Millennials these days are so busy fiddling with their technological gadgets and maintaining their #personalbrands, they have basically forgotten how to read like grown-ups. The youth of today are eschewing realism and historical fiction in favor of fantasy, horror, and sci-fi novels. As part of NPR's month-long look at the media consumed by today's youth, they examine what these modern reading habits means for today's reading children.

Renaissance Learning examined the reading habits of high school students and found that as younger readers age, their tastes do not mature. For both their assignments and their outside choices, teenagers are reading books written for much younger children. (It doesn't mention that the reading comprehension level for teenagers is often well below their assigned grade level.) Renaissance Learning's study looked at 8.6 million students, who read a total of 283 million books, and assessed the "grade-level" of these tomes based on vocabulary and sentence complexity. For example, The Hunger Games, factors in at a fifth-grade level.

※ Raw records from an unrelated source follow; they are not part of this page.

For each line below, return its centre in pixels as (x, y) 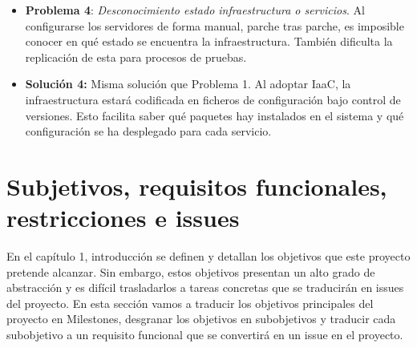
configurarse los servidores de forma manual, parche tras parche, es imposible (215, 25)
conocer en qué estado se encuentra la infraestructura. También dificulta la (209, 41)
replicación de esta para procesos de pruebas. (136, 57)
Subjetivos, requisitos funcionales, (197, 186)
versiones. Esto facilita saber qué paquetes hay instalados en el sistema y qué (215, 115)
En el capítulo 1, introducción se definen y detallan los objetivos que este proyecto (208, 256)
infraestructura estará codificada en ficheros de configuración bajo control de (213, 99)
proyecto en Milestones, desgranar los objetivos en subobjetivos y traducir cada (201, 319)
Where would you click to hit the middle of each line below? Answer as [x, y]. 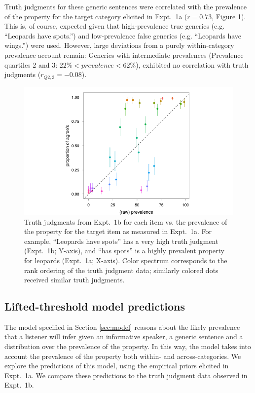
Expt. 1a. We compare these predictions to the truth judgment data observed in [126, 375]
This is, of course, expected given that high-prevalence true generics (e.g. [115, 26]
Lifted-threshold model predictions [95, 306]
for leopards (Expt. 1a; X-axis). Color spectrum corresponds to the [126, 260]
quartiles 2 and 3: [31, 64]
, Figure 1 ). [229, 16]
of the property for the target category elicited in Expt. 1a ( [96, 16]
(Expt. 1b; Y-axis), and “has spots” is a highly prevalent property [124, 251]
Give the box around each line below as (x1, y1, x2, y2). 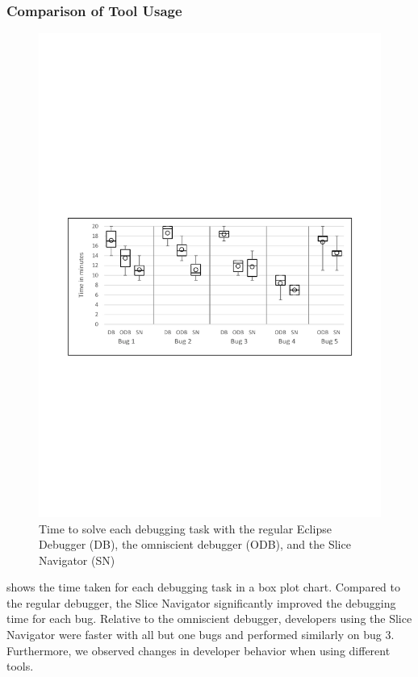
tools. (6, 658, 34, 675)
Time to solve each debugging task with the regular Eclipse (39, 520, 332, 537)
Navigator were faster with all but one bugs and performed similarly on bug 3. (6, 626, 395, 643)
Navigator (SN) (39, 551, 115, 568)
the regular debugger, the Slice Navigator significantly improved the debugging (6, 594, 396, 611)
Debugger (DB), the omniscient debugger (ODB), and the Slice (39, 536, 351, 553)
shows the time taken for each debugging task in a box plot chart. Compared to (6, 579, 400, 596)
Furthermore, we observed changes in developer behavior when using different (6, 641, 391, 658)
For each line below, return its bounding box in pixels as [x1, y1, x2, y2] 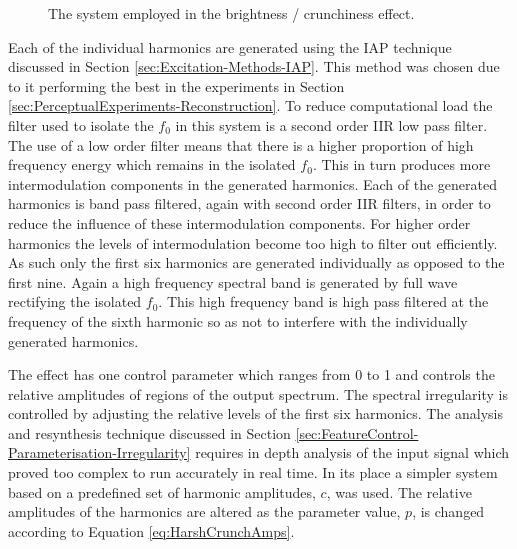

Eric Stickney of Renaissance Learning told NPR:

"The complexity of texts students are being assigned to read has declined by about three grade levels over the past 100 years. A century ago, students were being assigned books with the complexity of around the ninth- or 10th-grade level. But in 2012, the average was around the sixth-grade level."

Stickney notes that even the assigned classics are below grade level. While those mentioned are written simply (Of Mice and Men, Animal Farm, and To Kill a Mockingbird), the ideas, complexity of character, and social context in each of these three at least, is relatively mature. Books by Charles Dickens, George Bernard Shaw, Edith Wharton, Sophocles, and the Bronte sisters have fallen out of favor since 1989. While Shakespeare remains assigned with some frequency, most of the other volumes on the reading list are far below the teenager's grade level, even in the migration to newer fare, which includes popular novels like The Help and The Notebook.

Oh also did you pick up on that disclosure hidden in this NPR examination? The Notebook is a book that's assigned in a school somewhere.